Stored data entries
※ ※ ※

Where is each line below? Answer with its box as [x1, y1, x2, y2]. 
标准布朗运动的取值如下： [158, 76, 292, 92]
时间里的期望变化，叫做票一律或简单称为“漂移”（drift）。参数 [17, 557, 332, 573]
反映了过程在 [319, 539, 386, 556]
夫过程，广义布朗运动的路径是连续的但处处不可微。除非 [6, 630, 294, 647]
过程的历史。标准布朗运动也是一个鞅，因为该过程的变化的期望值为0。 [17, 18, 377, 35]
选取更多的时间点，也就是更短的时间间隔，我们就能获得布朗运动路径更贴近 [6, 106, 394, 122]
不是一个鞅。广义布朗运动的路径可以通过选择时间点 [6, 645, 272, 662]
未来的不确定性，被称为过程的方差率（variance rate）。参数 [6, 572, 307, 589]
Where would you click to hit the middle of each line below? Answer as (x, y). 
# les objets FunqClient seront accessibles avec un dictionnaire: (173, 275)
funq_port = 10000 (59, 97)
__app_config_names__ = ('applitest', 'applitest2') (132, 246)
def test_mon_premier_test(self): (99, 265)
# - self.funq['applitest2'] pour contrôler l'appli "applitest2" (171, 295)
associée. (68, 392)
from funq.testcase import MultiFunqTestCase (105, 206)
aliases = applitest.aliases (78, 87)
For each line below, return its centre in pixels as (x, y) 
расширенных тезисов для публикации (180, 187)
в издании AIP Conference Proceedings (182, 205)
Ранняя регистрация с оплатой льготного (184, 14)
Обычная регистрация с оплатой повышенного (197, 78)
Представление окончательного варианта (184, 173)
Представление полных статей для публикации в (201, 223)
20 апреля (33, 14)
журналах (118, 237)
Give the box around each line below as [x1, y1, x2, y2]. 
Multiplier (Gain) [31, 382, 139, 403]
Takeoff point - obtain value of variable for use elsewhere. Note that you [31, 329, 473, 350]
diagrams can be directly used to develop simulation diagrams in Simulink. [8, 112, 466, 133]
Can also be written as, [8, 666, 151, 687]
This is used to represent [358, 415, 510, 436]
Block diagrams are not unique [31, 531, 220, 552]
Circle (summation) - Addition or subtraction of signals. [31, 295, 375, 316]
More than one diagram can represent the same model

※ ※ ※

**YOUR INSTRUCTIONS**
In the data above, find the line that contains "夫过程，广义布朗运动的路径是连续的但处处不可微。除非 [6, 630, 294, 647]" and the line that contains "расширенных тезисов для публикации (180, 187)". Repeat exactly those lines and every line between them, and only those.

**OUTPUT**
夫过程，广义布朗运动的路径是连续的但处处不可微。除非 [6, 630, 294, 647]
过程的历史。标准布朗运动也是一个鞅，因为该过程的变化的期望值为0。 [17, 18, 377, 35]
选取更多的时间点，也就是更短的时间间隔，我们就能获得布朗运动路径更贴近 [6, 106, 394, 122]
不是一个鞅。广义布朗运动的路径可以通过选择时间点 [6, 645, 272, 662]
未来的不确定性，被称为过程的方差率（variance rate）。参数 [6, 572, 307, 589]
Where would you click to hit the middle of each line below? Answer as (x, y). 
# les objets FunqClient seront accessibles avec un dictionnaire: (173, 275)
funq_port = 10000 (59, 97)
__app_config_names__ = ('applitest', 'applitest2') (132, 246)
def test_mon_premier_test(self): (99, 265)
# - self.funq['applitest2'] pour contrôler l'appli "applitest2" (171, 295)
associée. (68, 392)
from funq.testcase import MultiFunqTestCase (105, 206)
aliases = applitest.aliases (78, 87)
For each line below, return its centre in pixels as (x, y) 
расширенных тезисов для публикации (180, 187)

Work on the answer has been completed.